*Task requirements:* Reproduce exactly the lines from the start of the records through the line containing "Where is each", both included. Leave the pictures out.

*Provided material:*
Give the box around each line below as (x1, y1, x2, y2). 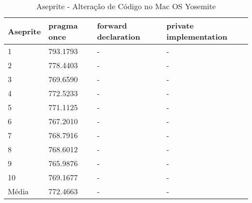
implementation (166, 31, 227, 42)
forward (97, 20, 127, 31)
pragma (48, 20, 78, 31)
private (166, 20, 194, 31)
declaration (97, 31, 141, 42)
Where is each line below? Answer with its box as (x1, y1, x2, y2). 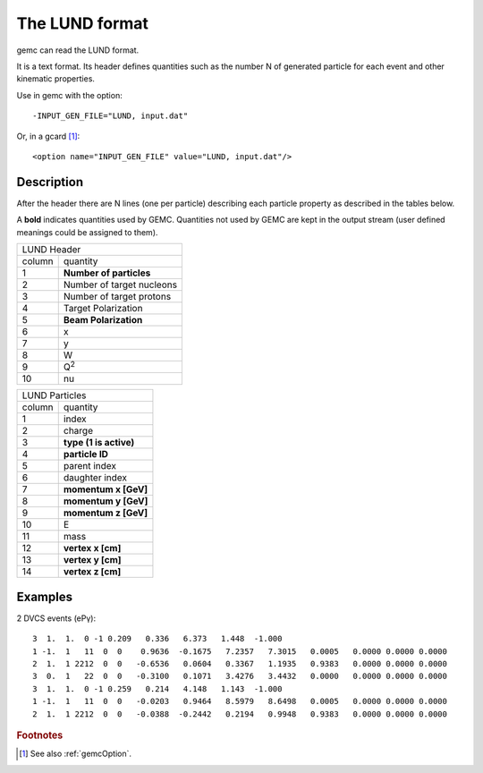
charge (63, 425, 94, 437)
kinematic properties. (16, 73, 96, 84)
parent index (63, 460, 116, 472)
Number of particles (63, 267, 151, 279)
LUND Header (21, 242, 81, 255)
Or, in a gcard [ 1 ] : (16, 131, 80, 141)
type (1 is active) (63, 437, 135, 449)
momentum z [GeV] (63, 506, 148, 519)
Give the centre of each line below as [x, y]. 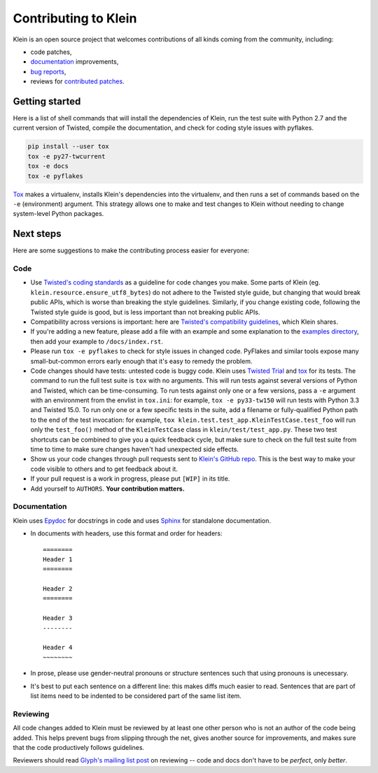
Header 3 [58, 618]
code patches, [51, 52]
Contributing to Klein [75, 18]
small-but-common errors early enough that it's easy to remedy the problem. [141, 361]
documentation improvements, [75, 62]
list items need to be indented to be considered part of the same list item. [136, 696]
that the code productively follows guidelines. [79, 747]
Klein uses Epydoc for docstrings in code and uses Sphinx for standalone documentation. [142, 520]
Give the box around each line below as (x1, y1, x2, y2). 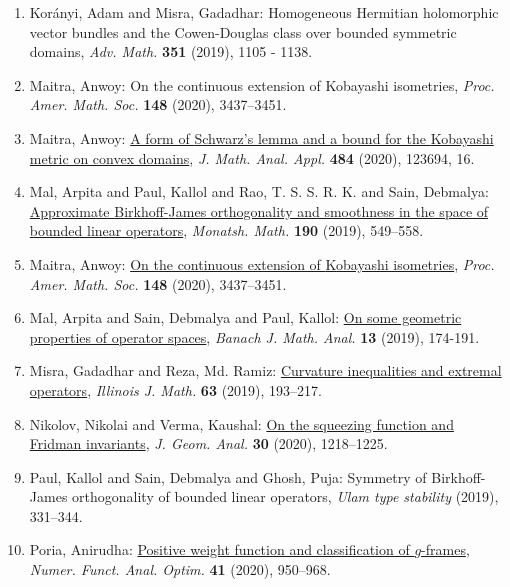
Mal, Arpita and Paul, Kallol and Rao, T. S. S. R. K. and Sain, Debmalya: (29, 181, 489, 202)
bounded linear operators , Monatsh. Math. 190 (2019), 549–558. (29, 220, 424, 241)
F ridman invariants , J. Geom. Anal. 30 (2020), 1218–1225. (29, 433, 388, 454)
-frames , (421, 539, 470, 560)
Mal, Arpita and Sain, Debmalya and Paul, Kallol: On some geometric (29, 307, 462, 328)
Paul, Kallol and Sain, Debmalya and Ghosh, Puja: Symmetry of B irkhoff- (29, 466, 486, 487)
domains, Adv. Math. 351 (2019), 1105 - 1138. (29, 41, 313, 62)
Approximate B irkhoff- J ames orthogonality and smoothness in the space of (29, 200, 489, 221)

*Written answer:*
Give the box around each line below as (x1, y1, x2, y2). 
implementation (166, 31, 227, 42)
forward (97, 20, 127, 31)
pragma (48, 20, 78, 31)
private (166, 20, 194, 31)
declaration (97, 31, 141, 42)
Where is each line below? Answer with its box as (x1, y1, x2, y2). 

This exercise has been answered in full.